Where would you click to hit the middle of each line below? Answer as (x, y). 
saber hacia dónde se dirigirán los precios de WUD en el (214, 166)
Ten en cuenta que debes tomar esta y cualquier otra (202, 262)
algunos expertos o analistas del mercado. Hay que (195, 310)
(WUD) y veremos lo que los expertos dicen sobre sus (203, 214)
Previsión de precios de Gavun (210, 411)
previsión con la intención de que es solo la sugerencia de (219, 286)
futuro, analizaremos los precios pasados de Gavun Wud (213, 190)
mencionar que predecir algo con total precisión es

WORK ITEM -
Look above for the line containing "futuro, analizaremos los". Return it and each line after it exactly, through the last line, and nothing more.

PROBLEM SOLUTION -
futuro, analizaremos los precios pasados de Gavun Wud (213, 190)
mencionar que predecir algo con total precisión es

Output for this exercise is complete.